Dataset excerpts:
= Beginning of Section =

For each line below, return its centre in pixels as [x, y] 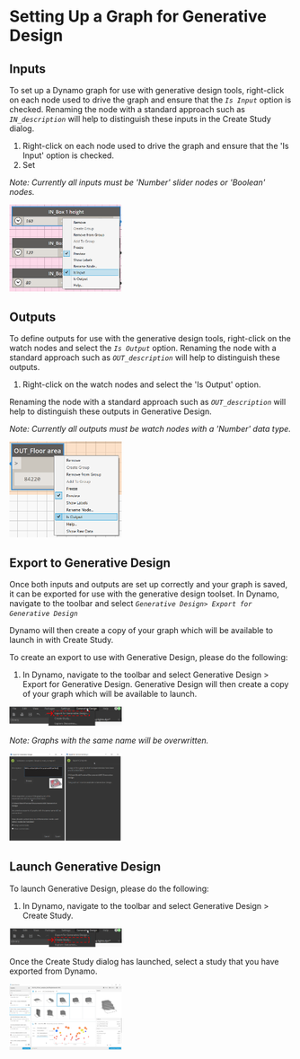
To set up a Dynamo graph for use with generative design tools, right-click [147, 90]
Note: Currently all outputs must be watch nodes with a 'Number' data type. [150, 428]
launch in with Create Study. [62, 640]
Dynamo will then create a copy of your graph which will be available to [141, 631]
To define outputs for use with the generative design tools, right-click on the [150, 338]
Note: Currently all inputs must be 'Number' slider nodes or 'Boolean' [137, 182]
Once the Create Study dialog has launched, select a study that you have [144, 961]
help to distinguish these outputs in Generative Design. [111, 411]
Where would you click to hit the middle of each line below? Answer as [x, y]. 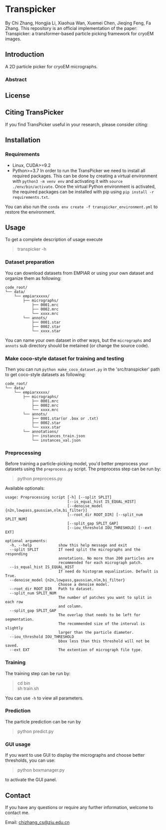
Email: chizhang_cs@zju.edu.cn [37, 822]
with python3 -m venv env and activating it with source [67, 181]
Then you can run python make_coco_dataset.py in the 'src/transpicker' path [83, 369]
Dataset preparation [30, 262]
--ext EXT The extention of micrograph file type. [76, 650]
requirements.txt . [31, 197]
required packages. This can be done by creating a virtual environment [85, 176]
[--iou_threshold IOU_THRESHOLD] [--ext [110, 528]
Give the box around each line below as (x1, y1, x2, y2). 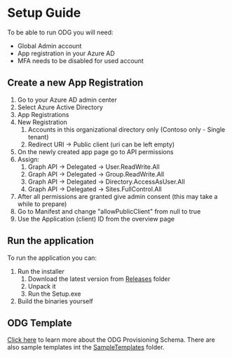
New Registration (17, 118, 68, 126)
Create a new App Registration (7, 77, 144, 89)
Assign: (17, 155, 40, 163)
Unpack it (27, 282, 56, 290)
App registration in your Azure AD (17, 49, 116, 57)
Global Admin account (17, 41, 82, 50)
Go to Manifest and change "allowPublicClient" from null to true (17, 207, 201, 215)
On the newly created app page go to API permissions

= End of Section =
= Beginning of Section =

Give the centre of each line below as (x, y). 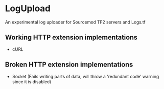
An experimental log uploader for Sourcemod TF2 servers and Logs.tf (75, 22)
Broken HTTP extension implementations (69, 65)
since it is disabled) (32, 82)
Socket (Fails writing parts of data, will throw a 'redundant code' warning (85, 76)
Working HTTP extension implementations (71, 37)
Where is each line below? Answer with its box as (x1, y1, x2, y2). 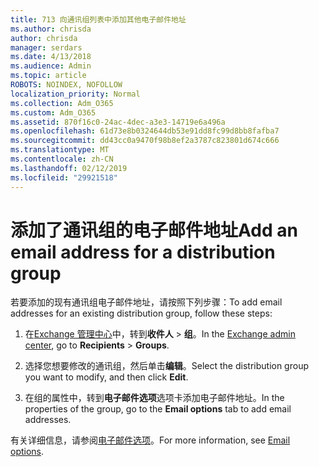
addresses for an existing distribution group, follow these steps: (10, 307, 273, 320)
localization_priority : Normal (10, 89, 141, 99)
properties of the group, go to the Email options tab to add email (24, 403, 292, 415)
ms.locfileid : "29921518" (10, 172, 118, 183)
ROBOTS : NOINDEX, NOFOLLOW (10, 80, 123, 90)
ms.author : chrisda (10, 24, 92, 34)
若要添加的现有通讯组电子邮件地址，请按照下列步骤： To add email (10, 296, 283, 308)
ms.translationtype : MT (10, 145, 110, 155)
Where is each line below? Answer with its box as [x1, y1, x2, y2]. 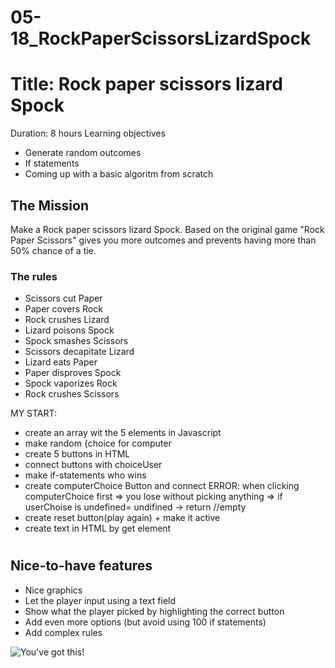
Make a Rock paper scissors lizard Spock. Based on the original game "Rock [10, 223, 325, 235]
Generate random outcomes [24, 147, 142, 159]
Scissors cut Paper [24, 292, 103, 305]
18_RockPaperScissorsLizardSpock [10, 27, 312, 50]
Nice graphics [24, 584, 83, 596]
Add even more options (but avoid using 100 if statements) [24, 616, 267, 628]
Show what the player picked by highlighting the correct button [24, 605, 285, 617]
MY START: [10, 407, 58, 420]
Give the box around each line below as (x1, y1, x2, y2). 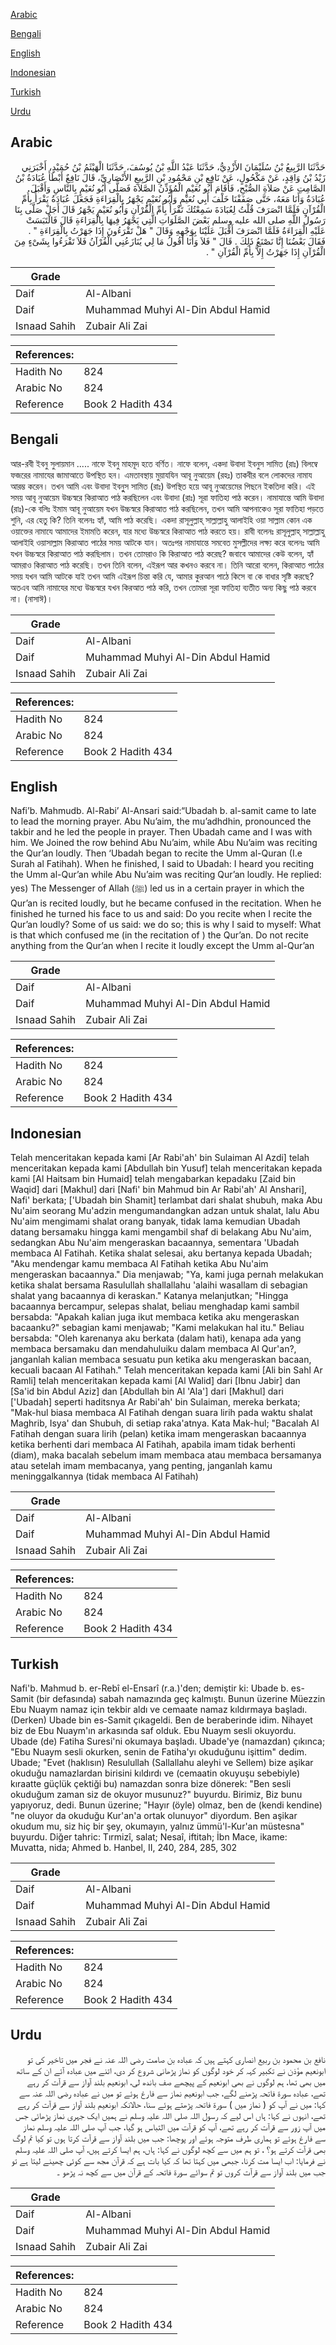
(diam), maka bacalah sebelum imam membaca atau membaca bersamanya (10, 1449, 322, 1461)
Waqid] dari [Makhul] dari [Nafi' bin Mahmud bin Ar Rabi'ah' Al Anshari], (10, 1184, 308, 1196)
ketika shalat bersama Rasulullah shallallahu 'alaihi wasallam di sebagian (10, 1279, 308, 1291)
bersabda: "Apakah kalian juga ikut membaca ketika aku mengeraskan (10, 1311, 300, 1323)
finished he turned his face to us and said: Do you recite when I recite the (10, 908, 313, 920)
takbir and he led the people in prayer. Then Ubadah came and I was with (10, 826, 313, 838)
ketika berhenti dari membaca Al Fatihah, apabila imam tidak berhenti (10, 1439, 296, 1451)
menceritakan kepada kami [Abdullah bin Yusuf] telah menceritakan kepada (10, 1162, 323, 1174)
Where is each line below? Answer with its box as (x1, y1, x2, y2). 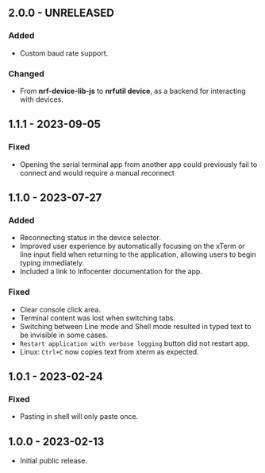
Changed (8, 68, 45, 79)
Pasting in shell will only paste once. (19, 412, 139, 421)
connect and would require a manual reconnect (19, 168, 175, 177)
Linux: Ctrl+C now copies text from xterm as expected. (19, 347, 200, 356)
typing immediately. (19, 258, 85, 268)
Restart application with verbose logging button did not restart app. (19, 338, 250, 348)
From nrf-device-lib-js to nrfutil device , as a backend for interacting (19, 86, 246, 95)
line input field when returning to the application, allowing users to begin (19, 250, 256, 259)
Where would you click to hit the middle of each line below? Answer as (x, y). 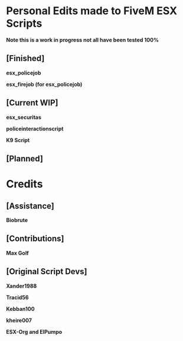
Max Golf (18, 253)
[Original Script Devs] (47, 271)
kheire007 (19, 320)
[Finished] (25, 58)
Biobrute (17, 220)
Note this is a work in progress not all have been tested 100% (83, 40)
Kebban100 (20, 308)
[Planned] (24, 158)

= End of Section =

DIRECTIONS: Output exactly, and only, the lines of the entries above from the one with "takbir and he" up to and including the one with "Kebban100 (20, 308)"; pictures are to be left out.

ANSWER SPACE:
takbir and he led the people in prayer. Then Ubadah came and I was with (10, 826, 313, 838)
ketika berhenti dari membaca Al Fatihah, apabila imam tidak berhenti (10, 1439, 296, 1451)
menceritakan kepada kami [Abdullah bin Yusuf] telah menceritakan kepada (10, 1162, 323, 1174)
Where is each line below? Answer with its box as (x1, y1, x2, y2). 
Changed (8, 68, 45, 79)
Pasting in shell will only paste once. (19, 412, 139, 421)
connect and would require a manual reconnect (19, 168, 175, 177)
Linux: Ctrl+C now copies text from xterm as expected. (19, 347, 200, 356)
typing immediately. (19, 258, 85, 268)
Restart application with verbose logging button did not restart app. (19, 338, 250, 348)
From nrf-device-lib-js to nrfutil device , as a backend for interacting (19, 86, 246, 95)
line input field when returning to the application, allowing users to begin (19, 250, 256, 259)
Where would you click to hit the middle of each line below? Answer as (x, y). 
Max Golf (18, 253)
[Original Script Devs] (47, 271)
kheire007 (19, 320)
[Finished] (25, 58)
Biobrute (17, 220)
Note this is a work in progress not all have been tested 100% (83, 40)
Kebban100 (20, 308)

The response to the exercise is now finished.